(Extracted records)

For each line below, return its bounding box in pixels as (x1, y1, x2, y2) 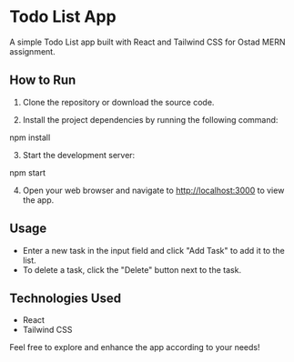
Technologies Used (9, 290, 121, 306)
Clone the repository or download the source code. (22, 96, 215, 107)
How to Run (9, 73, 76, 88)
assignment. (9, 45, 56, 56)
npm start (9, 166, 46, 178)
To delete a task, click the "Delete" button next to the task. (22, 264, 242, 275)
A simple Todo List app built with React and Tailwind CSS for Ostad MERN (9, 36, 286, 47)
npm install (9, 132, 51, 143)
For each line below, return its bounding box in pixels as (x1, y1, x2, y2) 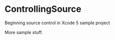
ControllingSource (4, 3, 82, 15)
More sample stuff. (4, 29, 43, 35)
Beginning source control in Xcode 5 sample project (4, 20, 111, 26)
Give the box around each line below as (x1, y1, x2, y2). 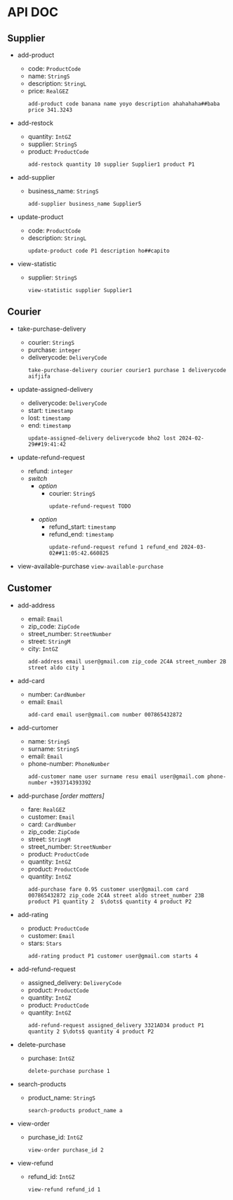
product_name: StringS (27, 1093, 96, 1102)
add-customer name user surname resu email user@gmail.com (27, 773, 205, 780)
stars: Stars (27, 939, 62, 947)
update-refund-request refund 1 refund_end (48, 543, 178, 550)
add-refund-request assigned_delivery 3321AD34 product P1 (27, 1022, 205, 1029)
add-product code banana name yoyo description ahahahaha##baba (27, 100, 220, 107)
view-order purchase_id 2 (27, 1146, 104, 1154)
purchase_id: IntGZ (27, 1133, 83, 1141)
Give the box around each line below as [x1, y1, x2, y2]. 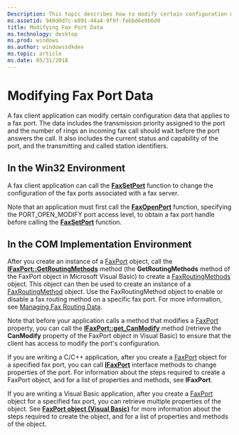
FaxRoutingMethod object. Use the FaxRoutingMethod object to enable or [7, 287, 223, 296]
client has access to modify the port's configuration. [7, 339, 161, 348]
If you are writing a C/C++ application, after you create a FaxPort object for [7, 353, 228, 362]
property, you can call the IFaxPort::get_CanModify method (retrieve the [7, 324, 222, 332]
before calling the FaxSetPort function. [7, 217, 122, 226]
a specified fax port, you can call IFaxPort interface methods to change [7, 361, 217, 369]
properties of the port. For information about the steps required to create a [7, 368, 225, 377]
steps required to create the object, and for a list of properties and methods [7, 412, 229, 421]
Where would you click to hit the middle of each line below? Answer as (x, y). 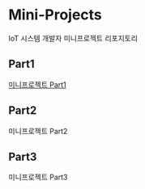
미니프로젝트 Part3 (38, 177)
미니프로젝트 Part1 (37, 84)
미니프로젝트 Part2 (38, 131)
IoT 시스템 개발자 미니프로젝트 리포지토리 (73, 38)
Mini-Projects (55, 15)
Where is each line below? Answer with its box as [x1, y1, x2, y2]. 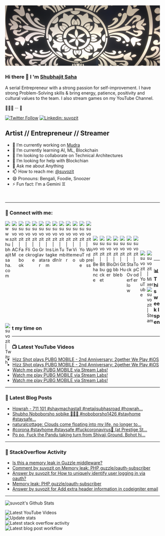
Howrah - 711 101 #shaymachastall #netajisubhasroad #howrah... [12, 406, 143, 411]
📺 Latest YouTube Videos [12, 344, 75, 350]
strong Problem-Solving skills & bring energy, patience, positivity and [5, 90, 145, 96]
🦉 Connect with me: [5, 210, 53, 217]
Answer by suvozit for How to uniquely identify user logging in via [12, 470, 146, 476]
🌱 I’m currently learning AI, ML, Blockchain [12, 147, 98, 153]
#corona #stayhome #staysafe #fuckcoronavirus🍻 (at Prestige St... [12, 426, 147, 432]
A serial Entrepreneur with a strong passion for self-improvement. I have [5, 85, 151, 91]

§ **What you need to do**: For this exercise, the lines from the one containing "Mini-Projects (55, 15)" through the last line of the entries above are to be output exactly, both included, and pictures are skipped.

§ **Output of the exercise**:
Mini-Projects (55, 15)
Where is each line below? Answer with its box as [x1, y1, x2, y2]. 
Howrah - 711 101 #shaymachastall #netajisubhasroad #howrah... [12, 406, 143, 411]
📺 Latest YouTube Videos [12, 344, 75, 350]
strong Problem-Solving skills & bring energy, patience, positivity and [5, 90, 145, 96]
🦉 Connect with me: [5, 210, 53, 217]
Answer by suvozit for How to uniquely identify user logging in via [12, 470, 146, 476]
🌱 I’m currently learning AI, ML, Blockchain [12, 147, 98, 153]
#corona #stayhome #staysafe #fuckcoronavirus🍻 (at Prestige St... [12, 426, 147, 432]
A serial Entrepreneur with a strong passion for self-improvement. I have [5, 85, 151, 91]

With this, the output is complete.